RAJIV GANDHI UNIVERSITY OF HEALTH SCIENCES, BANGALORE, KARNATAKA
M. PHARM SYNOPSIS
YEAR OF ADMISSION-JUNE 2010
TITLE OF THE SYNOPSIS
Preparation and in vitro evaluation of microparticles loaded with Anti-Alzheimer’s drug.
BY
RAHUL.R
M. PHARM., PART-I
DEPARTMENT OF PHARMACEUTICS
UNDER THE GUIDANCE OF
Dr. K. MANJUNATH, M. PHARM., Ph. D. Professor DEPARTMENT OF PHARMACEUTICS
INSTITUTION
SREE SIDDAGANGA COLLEGE OF PHARMACY
B. H. ROAD, TUMKUR-572 102
KARNATAKA
CORRECTIONS AS PER COMMENTS
NAME OF STUDENT / NAME OF GUIDE / REMARKS HAVE BEN CORRECTEDRAHUL R / DR. K. MANJUNATH / 1) THE REFERNES AND JOURNAL NAMES AS PER VANCOUVER STYLE.
RAJIV GANDHI UNIVERSITY OF HEALTH SCIENCES BANGALORE, KARNATAKA
ANNEXURE-II
PROFORMA FOR REGISTRATION OF SUBJECTS FOR DISSERTATION
1. / NAME OF THE CANDIDATEAND ADDRESS / RAHUL R.

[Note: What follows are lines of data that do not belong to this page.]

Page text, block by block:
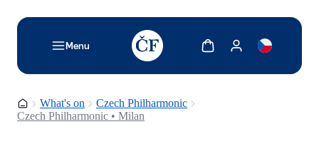
Menu
TODO: Add description for reader
Show cartShow my account
Homepage
What's on
Czech Philharmonic
Czech Philharmonic • Milan
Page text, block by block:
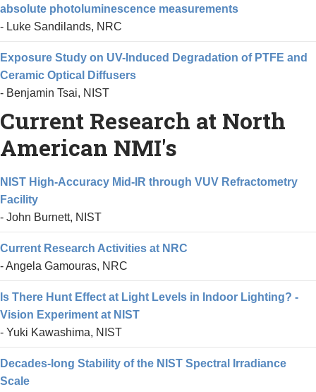
absolute photoluminescence measurements
- Luke Sandilands, NRC
Exposure Study on UV-Induced Degradation of PTFE and
Ceramic Optical Diffusers
- Benjamin Tsai, NIST
Current Research at North
American NMI's
NIST High-Accuracy Mid-IR through VUV Refractometry
Facility
- John Burnett, NIST
Current Research Activities at NRC
- Angela Gamouras, NRC
Is There Hunt Effect at Light Levels in Indoor Lighting? -
Vision Experiment at NIST
- Yuki Kawashima, NIST
Decades-long Stability of the NIST Spectral Irradiance
Scale
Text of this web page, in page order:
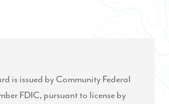
is issued by Community Federal
FDIC, pursuant to license by
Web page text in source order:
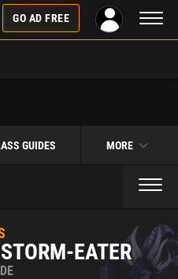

NO.29, 8TH CROSS, VISHVESHWARAIAH LAYOUT,
SIDEDHAHALLI MAIN ROAD, NAGASANDRA (PO).
DIST. - BANGALORE
PIN - 560073
STATE - KARNATAKA
2. / NAME OF THE INSTITUTION / SREE SIDDAGANGA COLLEGE OF PHARMACY
B. H. ROAD, TUMKUR- 572 102
KARNATAKA
3. / COURSE OF STUDY AND SUBJECT / MASTER OF PHARMACY IN PHARMACEUTICS
4. / DATE OF ADMISSION OF COURSE / JUNE 2010
5. TITLE OF THE TOPIC
“Preparation and in vitro evaluation of microparticles loaded with Anti-Alzheimer’s drug”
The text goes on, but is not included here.